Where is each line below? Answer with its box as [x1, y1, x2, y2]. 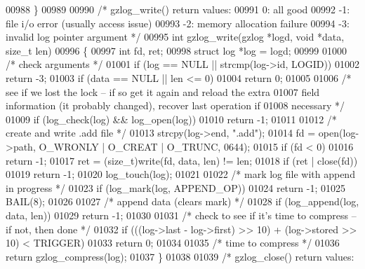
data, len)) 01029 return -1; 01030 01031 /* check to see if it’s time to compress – [6, 207, 357, 222]
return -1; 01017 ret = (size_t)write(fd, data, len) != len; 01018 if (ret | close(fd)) [6, 153, 358, 167]
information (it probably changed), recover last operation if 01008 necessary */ [6, 98, 345, 113]
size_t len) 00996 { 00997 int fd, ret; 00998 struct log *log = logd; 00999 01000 [6, 43, 347, 57]
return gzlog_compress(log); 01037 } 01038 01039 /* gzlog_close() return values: [6, 249, 354, 263]
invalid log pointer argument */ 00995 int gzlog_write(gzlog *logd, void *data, [6, 29, 345, 44]
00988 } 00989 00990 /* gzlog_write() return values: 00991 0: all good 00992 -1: [6, 2, 350, 16]
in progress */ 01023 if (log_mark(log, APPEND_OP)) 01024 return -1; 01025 [6, 180, 346, 195]
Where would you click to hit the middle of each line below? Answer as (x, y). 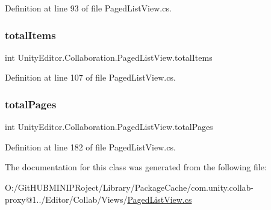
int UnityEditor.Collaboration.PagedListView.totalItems (109, 57)
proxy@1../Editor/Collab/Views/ (66, 199)
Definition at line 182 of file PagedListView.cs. (90, 147)
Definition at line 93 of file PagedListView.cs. (88, 8)
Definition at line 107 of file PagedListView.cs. (90, 77)
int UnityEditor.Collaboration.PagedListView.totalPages (109, 127)
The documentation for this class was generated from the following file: (136, 167)
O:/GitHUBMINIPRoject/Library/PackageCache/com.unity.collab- (129, 187)
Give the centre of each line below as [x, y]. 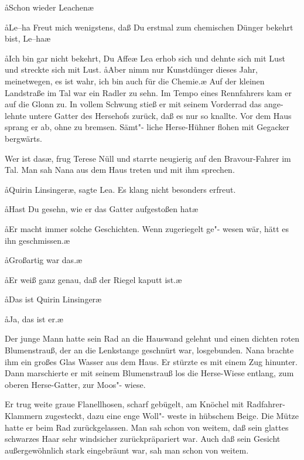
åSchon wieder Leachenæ [49, 7]
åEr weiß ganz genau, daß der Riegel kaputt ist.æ [93, 279]
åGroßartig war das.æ [44, 260]
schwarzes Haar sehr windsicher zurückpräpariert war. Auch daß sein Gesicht [143, 439]
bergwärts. [23, 138]
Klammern [24, 416]
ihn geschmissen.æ [37, 240]
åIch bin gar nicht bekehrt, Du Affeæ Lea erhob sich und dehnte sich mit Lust [145, 58]
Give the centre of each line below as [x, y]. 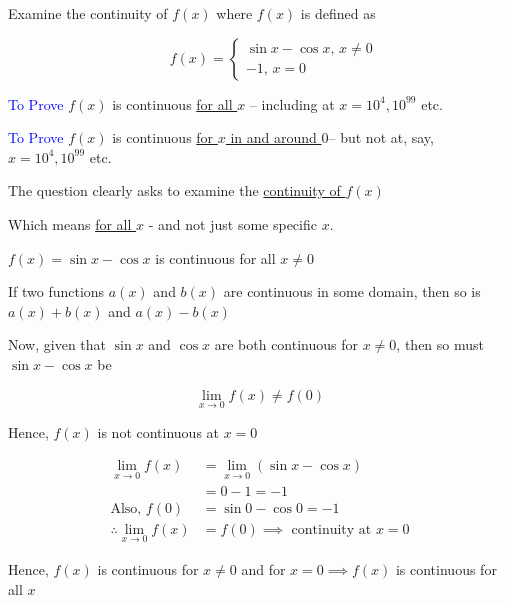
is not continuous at [158, 431]
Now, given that [57, 344]
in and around [273, 137]
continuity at [331, 529]
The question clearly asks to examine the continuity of [174, 190]
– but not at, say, [381, 137]
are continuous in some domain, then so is [352, 291]
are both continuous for [286, 344]
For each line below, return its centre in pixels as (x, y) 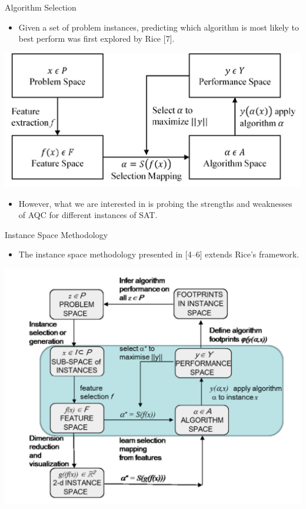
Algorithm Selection (41, 7)
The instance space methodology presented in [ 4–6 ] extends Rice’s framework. (159, 254)
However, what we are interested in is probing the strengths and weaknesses (155, 203)
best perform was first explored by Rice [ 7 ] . (97, 38)
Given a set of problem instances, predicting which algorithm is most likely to (159, 27)
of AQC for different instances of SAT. (88, 215)
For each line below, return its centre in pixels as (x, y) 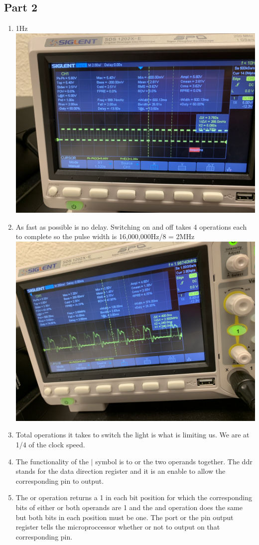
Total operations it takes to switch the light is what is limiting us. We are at (132, 435)
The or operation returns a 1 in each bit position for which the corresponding (134, 497)
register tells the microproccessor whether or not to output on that (118, 527)
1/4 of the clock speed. (50, 445)
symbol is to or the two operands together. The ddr (174, 461)
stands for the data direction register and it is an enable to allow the (121, 471)
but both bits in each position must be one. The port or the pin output (125, 517)
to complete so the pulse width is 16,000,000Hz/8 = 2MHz (105, 236)

### EXERCISE
What is needed is a word-for-word copy of the records above, excluding pictures.

### ANSWER TO THIS PROBLEM
Where is each line below? Answer with its box as [x1, y1, x2, y2]. 
data, len)) 01029 return -1; 01030 01031 /* check to see if it’s time to compress – [6, 207, 357, 222]
return -1; 01017 ret = (size_t)write(fd, data, len) != len; 01018 if (ret | close(fd)) [6, 153, 358, 167]
information (it probably changed), recover last operation if 01008 necessary */ [6, 98, 345, 113]
size_t len) 00996 { 00997 int fd, ret; 00998 struct log *log = logd; 00999 01000 [6, 43, 347, 57]
return gzlog_compress(log); 01037 } 01038 01039 /* gzlog_close() return values: [6, 249, 354, 263]
invalid log pointer argument */ 00995 int gzlog_write(gzlog *logd, void *data, [6, 29, 345, 44]
00988 } 00989 00990 /* gzlog_write() return values: 00991 0: all good 00992 -1: [6, 2, 350, 16]
in progress */ 01023 if (log_mark(log, APPEND_OP)) 01024 return -1; 01025 [6, 180, 346, 195]
Where would you click to hit the middle of each line below? Answer as (x, y). 
int UnityEditor.Collaboration.PagedListView.totalItems (109, 57)
proxy@1../Editor/Collab/Views/ (66, 199)
Definition at line 182 of file PagedListView.cs. (90, 147)
Definition at line 93 of file PagedListView.cs. (88, 8)
Definition at line 107 of file PagedListView.cs. (90, 77)
int UnityEditor.Collaboration.PagedListView.totalPages (109, 127)
The documentation for this class was generated from the following file: (136, 167)
O:/GitHUBMINIPRoject/Library/PackageCache/com.unity.collab- (129, 187)
Give the centre of each line below as [x, y]. 
åSchon wieder Leachenæ [49, 7]
åEr weiß ganz genau, daß der Riegel kaputt ist.æ [93, 279]
åGroßartig war das.æ [44, 260]
schwarzes Haar sehr windsicher zurückpräpariert war. Auch daß sein Gesicht [143, 439]
bergwärts. [23, 138]
Klammern [24, 416]
ihn geschmissen.æ [37, 240]
åIch bin gar nicht bekehrt, Du Affeæ Lea erhob sich und dehnte sich mit Lust [145, 58]
Give the centre of each line below as [x, y]. 
is not continuous at [158, 431]
Now, given that [57, 344]
in and around [273, 137]
continuity at [331, 529]
The question clearly asks to examine the continuity of [174, 190]
– but not at, say, [381, 137]
are continuous in some domain, then so is [352, 291]
are both continuous for [286, 344]
For each line below, return its centre in pixels as (x, y) 
Algorithm Selection (41, 7)
The instance space methodology presented in [ 4–6 ] extends Rice’s framework. (159, 254)
However, what we are interested in is probing the strengths and weaknesses (155, 203)
best perform was first explored by Rice [ 7 ] . (97, 38)
Given a set of problem instances, predicting which algorithm is most likely to (159, 27)
of AQC for different instances of SAT. (88, 215)
For each line below, return its centre in pixels as (x, y) 
Total operations it takes to switch the light is what is limiting us. We are at (132, 435)
The or operation returns a 1 in each bit position for which the corresponding (134, 497)
register tells the microproccessor whether or not to output on that (118, 527)
1/4 of the clock speed. (50, 445)
symbol is to or the two operands together. The ddr (174, 461)
stands for the data direction register and it is an enable to allow the (121, 471)
but both bits in each position must be one. The port or the pin output (125, 517)
to complete so the pulse width is 16,000,000Hz/8 = 2MHz (105, 236)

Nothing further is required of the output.